Freedom Folks

Saturday, March 10, 2007

Romney Dances In Occupied Aztlan!

Source: Bradenton Herald
Romney dodges immigration issue in South Florida

MIAMI - A presidential candidate seeking a toehold in the nation’s biggest battleground state, Mitt Romney railed against Cuban leader Fidel Castro but did not repeat prior calls for a crackdown on illegal immigration in a speech Friday to the Miami-Dade Republican Party.

“As president, I will stand side-by-side with the members of this community in fighting the menace of the Cuban monsters,” Romney told about 500 activists at the local party’s annual Lincoln Day fundraiser.

But the Cuban-American politicians Romney reached out to in his speech don’t agree with his strict stance on illegal immigration.

Sen. Mel Martinez and Reps. Ileana Ros-Lehtinen and Mario and Lincoln Diaz-Balart all support efforts to allow illegal immigrants to work toward citizenship.

Romney has said such legislation - sponsored last year by rival John McCain - amounts to “amnesty.”

After the speech, when reporters asked him about his immigration policy, Romney said he advocates tighter border control and “employment identification cards” so businesses don’t hire illegal immigrants.

Some Republican leaders at the event said his positions could alienate Miami-Dade’s influential Hispanic population in Miami-Dade.

“He’s going to have problems in South Florida,” said Miami-Dade County Commissioner Jose “Pepe” Diaz, who was part of a group of elected officials that met with Romney before the event.

Jose Lagos, vice president of the Latin-American Voters League, confronted Romney after his speech.

“I was undocumented and now I am here legally, and I can’t turn my back,” he told reporters in Spanish. “We need comprehensive immigration reform . . . This is an issue that has resonance here.”

Al Cardenas, a Cuban-American attorney and the former chairman of the Republican Party of Florida, indirectly defended Romney’s immigration position when he introduced the former governor of Massachusetts:

“Gov. Mitt Romney is someone who understands that sense of fairness and justice,” Cardenas said.

Armando Valladares, a well-known Cuban dissident who spent 22 years in prison, sat on the stage during the speech.

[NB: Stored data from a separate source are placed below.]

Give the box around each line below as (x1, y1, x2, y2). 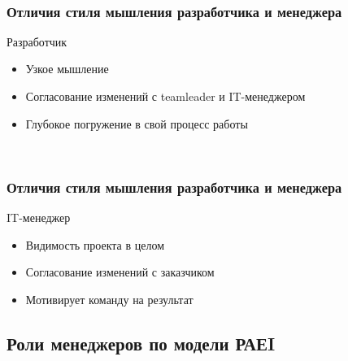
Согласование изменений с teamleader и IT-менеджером (25, 88, 306, 104)
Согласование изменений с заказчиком (25, 263, 215, 281)
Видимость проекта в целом (25, 236, 165, 253)
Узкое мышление (25, 60, 109, 77)
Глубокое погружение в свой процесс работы (25, 115, 248, 132)
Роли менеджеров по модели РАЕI (7, 330, 276, 355)
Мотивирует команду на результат (25, 290, 194, 307)
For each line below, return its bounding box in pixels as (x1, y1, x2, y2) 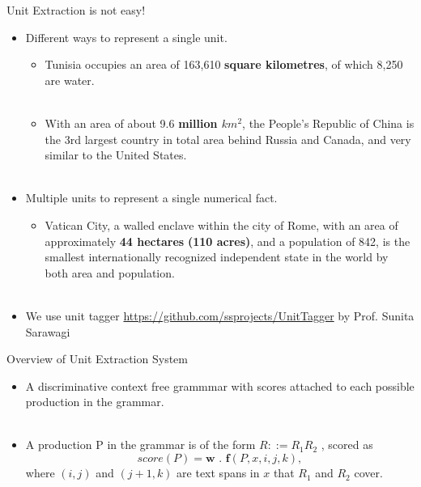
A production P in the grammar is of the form (25, 436, 256, 453)
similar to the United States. (45, 146, 187, 163)
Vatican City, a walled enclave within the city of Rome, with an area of (45, 216, 398, 233)
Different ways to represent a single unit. (25, 28, 228, 45)
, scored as (321, 436, 373, 453)
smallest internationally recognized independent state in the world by (45, 248, 389, 265)
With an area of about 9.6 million (45, 114, 218, 131)
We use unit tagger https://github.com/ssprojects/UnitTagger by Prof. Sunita (25, 307, 415, 324)
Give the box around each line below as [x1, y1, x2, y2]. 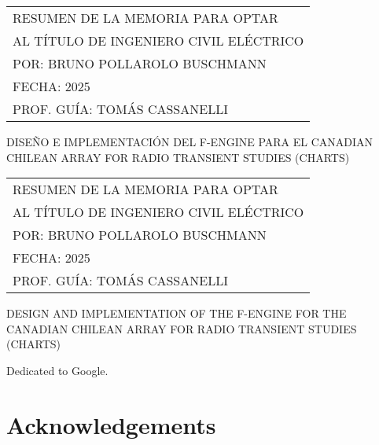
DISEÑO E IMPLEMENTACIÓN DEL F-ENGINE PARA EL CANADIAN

Romney came in fourth in a recent poll of Republican voters in Florida - behind former House Speaker Newt Gingrich, who is not running for president, according to a recent poll by Quinnipiac University. Romney garnered support from 6 percent of the voters.
So after receiving amnesty for his crimes all Senor Lagos can think about is making sure he stocks this country with several million more ingrates just like his ungrateful ass. I believe he would be the poster child for why amnesty is always a very bad idea.

Lesson #2: Political candidates cannot talk about enforcing the law in areas that have already been overrun by our cheerful invaders. How is this a good thing exactly?